# Programs not showing up on Control Panel's Add/Remove



## larryjr88 (Mar 9, 2008)

I'm using Vista 32 Ultimate and I downloaded some crap I want to uninstall, but they won't show up on the Add/Remove programs control panel thing.

I know they exists because their directories are in Program Files, and I have working icons on my desktop. Also, there's no uninstall executable inside of the program file itself.

What can I do to uninstall this stuff?


Thanks


----------



## jcgriff2 (Sep 30, 2007)

larryjr88 said:


> I'm using Vista 32 Ultimate and I downloaded some crap I want to uninstall, but they won't show up on the Add/Remove programs control panel thing.
> 
> I know they exists because their directories are in Program Files, and I have working icons on my desktop. Also, there's no uninstall executable inside of the program file itself.
> 
> ...





Hi larryjr88. . .

Welcome to the Tech Support Forum - Vista Support!

I would use CCleaner found HERE. Simply download CCleaner, install, Right-click on the CCleaner icon, Select "Run as Administrator", select "Tools" (left side - center), and a list of installed programs should appear.

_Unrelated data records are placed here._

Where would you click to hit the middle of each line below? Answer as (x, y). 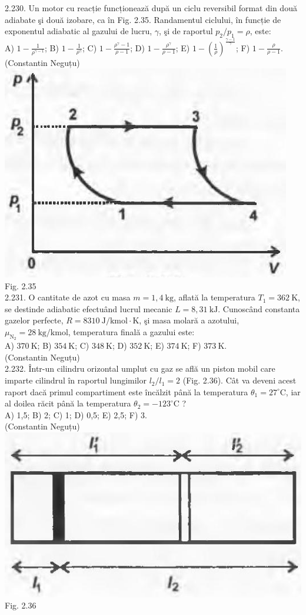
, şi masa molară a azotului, (189, 320)
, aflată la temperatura (214, 297)
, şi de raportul (186, 31)
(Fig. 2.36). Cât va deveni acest (240, 380)
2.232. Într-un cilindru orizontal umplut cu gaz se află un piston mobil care (140, 368)
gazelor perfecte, (34, 320)
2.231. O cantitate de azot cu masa (68, 297)
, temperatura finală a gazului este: (131, 332)
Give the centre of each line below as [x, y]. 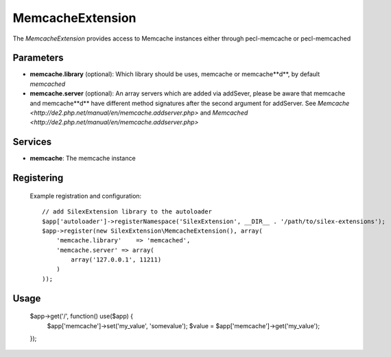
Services [32, 142]
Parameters [38, 58]
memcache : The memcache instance [83, 159]
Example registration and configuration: [86, 196]
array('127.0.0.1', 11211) [116, 260]
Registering [38, 178]
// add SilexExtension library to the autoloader [127, 212]
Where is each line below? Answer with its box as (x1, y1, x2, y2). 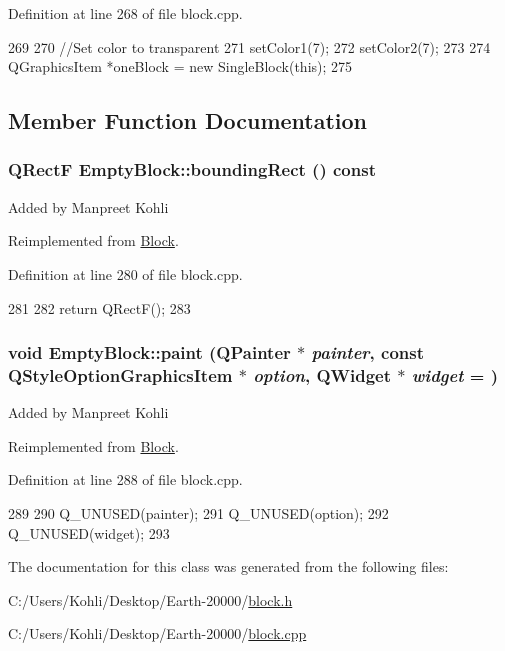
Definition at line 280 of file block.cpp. (8, 263, 243, 284)
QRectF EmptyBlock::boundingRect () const (8, 157, 376, 182)
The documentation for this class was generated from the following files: (8, 556, 449, 577)
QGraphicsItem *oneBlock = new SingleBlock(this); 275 (8, 56, 353, 77)
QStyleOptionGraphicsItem (8, 363, 233, 387)
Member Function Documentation (8, 105, 368, 136)
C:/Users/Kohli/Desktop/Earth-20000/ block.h (8, 589, 293, 610)
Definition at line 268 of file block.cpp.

Typically, CCleaner lists more installed programs than Windows Uninstall Programs does.

Good Luck to you.

Regards. . .

jcgriff2


----------



## starrlara (Mar 5, 2009)

Hello,
I have windows xp, and the list of games, etc that I would like to remove to create more memory does not show up even with right clicking the PC cleaner and going to tools. How can I remove these, as I need more memory.
Thanks,
Starr


----------